→ DATA SHOWN
━━━━━━

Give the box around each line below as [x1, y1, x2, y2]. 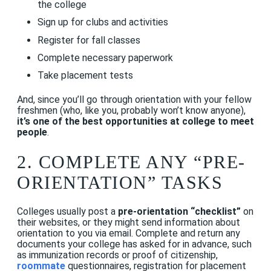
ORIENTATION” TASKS [17, 172, 223, 192]
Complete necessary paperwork [37, 51, 173, 64]
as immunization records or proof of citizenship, [17, 249, 218, 261]
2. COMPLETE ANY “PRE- [17, 151, 246, 172]
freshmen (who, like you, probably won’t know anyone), [17, 105, 246, 117]
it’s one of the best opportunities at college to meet [17, 116, 254, 128]
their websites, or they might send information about [17, 217, 240, 229]
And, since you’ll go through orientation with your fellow [17, 94, 252, 106]
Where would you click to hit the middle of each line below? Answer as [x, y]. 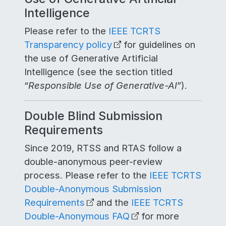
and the [112, 202]
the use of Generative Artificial [91, 58]
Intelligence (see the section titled [98, 72]
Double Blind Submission [93, 116]
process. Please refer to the [87, 175]
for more [159, 216]
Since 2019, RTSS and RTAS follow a [103, 148]
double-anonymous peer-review [93, 161]
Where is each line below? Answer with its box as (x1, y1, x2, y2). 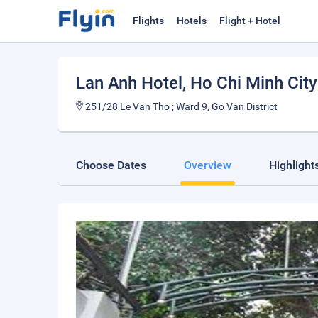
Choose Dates (76, 158, 146, 172)
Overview (184, 158, 231, 172)
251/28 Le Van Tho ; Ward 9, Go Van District (83, 101, 278, 112)
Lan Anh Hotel (76, 73, 182, 93)
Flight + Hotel (219, 15, 280, 26)
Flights (133, 15, 164, 26)
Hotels (177, 15, 207, 26)
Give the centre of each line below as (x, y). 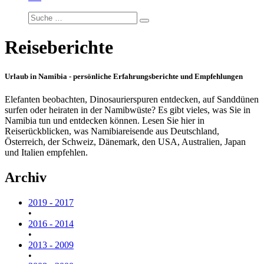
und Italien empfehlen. (46, 152)
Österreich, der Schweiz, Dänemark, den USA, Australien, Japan (125, 141)
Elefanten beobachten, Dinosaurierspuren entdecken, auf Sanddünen (132, 99)
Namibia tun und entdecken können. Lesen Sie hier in (105, 120)
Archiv (26, 177)
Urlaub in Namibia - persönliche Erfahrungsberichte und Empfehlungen (124, 76)
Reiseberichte (59, 47)
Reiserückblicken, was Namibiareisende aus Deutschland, (112, 131)
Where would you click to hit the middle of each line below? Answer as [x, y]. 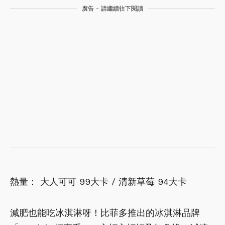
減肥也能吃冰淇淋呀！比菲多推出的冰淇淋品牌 [105, 212]
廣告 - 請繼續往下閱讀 [113, 8]
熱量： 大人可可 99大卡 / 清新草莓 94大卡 [98, 181]
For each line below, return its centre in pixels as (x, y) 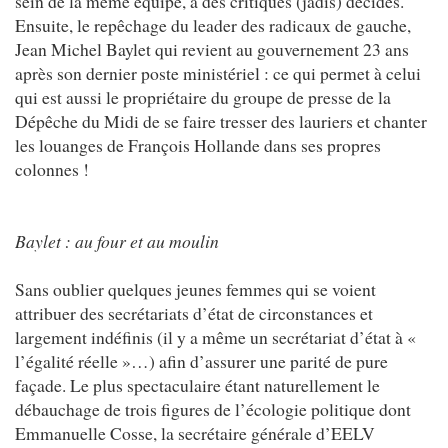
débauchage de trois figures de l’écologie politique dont (213, 408)
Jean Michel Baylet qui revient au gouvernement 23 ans (212, 48)
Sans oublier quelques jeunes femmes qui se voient (195, 288)
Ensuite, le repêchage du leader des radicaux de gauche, (213, 24)
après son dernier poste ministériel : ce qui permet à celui (218, 72)
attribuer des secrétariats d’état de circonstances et (194, 312)
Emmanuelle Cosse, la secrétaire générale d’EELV (195, 432)
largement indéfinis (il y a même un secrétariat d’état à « (215, 336)
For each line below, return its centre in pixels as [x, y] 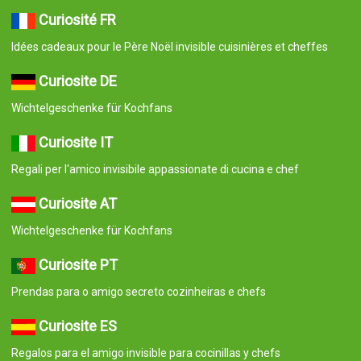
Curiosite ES [77, 326]
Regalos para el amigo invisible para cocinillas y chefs [145, 353]
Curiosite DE [77, 81]
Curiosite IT [75, 142]
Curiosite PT [78, 264]
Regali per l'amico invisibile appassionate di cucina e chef [155, 169]
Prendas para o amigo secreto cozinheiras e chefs [138, 291]
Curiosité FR [77, 19]
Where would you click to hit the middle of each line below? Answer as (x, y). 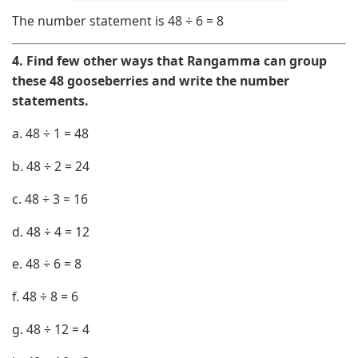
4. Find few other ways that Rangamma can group (169, 61)
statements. (50, 101)
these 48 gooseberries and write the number (151, 81)
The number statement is (90, 20)
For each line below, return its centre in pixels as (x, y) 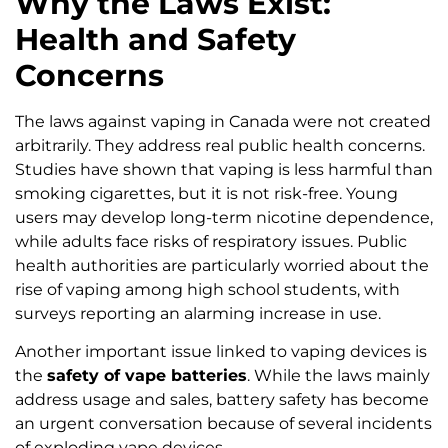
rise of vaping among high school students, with (207, 290)
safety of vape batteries (147, 376)
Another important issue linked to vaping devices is (221, 352)
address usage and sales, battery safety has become (222, 400)
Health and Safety (155, 40)
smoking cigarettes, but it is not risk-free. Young (206, 194)
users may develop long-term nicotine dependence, (224, 218)
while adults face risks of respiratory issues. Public (211, 242)
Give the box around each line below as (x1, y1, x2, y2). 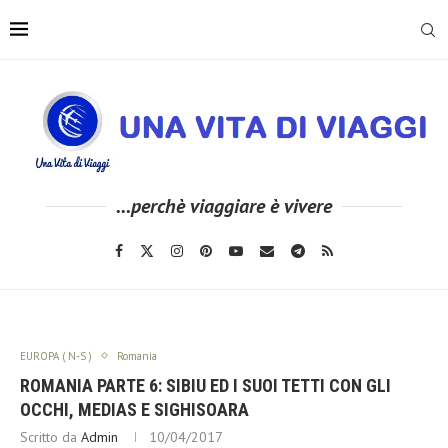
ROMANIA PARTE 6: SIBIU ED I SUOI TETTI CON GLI (20, 374, 391, 396)
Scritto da (20, 427, 81, 446)
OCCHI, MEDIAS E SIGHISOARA (20, 398, 249, 420)
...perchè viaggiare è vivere (116, 192, 332, 219)
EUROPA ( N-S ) (20, 348, 92, 363)
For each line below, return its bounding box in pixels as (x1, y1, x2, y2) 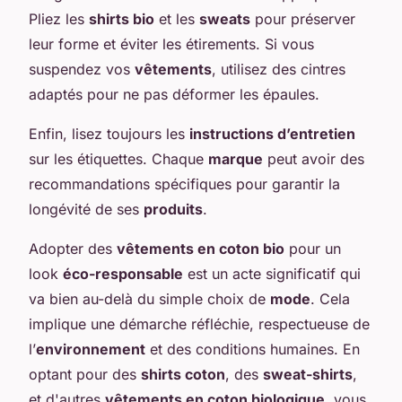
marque (208, 149, 263, 168)
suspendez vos (29, 59, 135, 78)
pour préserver (250, 9, 355, 28)
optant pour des (29, 364, 141, 383)
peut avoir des (263, 149, 364, 168)
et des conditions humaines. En (145, 339, 360, 358)
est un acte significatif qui (183, 264, 361, 283)
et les (154, 9, 199, 28)
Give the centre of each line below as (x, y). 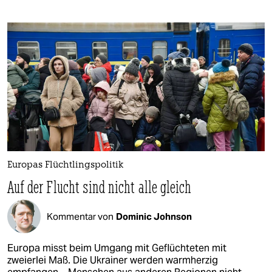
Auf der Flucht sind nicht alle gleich (100, 187)
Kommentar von (80, 216)
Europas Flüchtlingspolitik (65, 166)
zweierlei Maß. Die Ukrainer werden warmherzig (113, 260)
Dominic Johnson (154, 216)
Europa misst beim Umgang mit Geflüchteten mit (117, 248)
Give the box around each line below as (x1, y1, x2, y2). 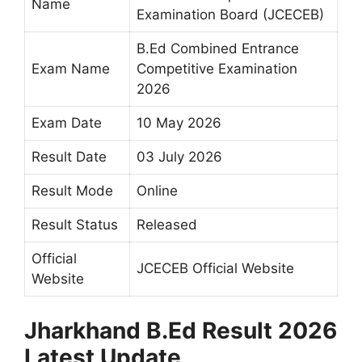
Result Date (32, 149, 107, 166)
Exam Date (32, 115, 102, 132)
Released (137, 217, 197, 234)
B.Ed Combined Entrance (137, 40, 299, 57)
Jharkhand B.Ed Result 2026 (24, 316, 337, 344)
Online (137, 183, 178, 200)
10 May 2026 (137, 115, 221, 132)
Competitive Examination (137, 61, 297, 78)
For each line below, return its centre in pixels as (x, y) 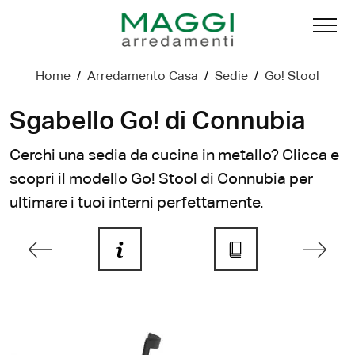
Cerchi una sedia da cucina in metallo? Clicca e (174, 156)
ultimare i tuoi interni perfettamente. (136, 203)
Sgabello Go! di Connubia (158, 122)
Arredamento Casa (143, 77)
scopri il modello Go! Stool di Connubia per (161, 179)
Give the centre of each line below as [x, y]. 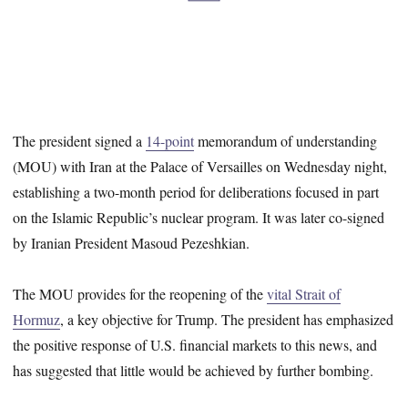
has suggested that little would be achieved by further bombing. [194, 371]
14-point [170, 140]
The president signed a [80, 140]
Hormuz [37, 320]
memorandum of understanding [286, 140]
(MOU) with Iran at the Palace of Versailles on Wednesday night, [200, 166]
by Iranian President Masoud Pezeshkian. [132, 242]
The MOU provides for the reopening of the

━━━━━━

→ WHAT YOU NEED TO DO
Wherever the string "Connubia" appears in the data above, copy the line it sits in.

→ ANSWER TO THIS EXERCISE
Sgabello Go! di Connubia (158, 122)
scopri il modello Go! Stool di Connubia per (161, 179)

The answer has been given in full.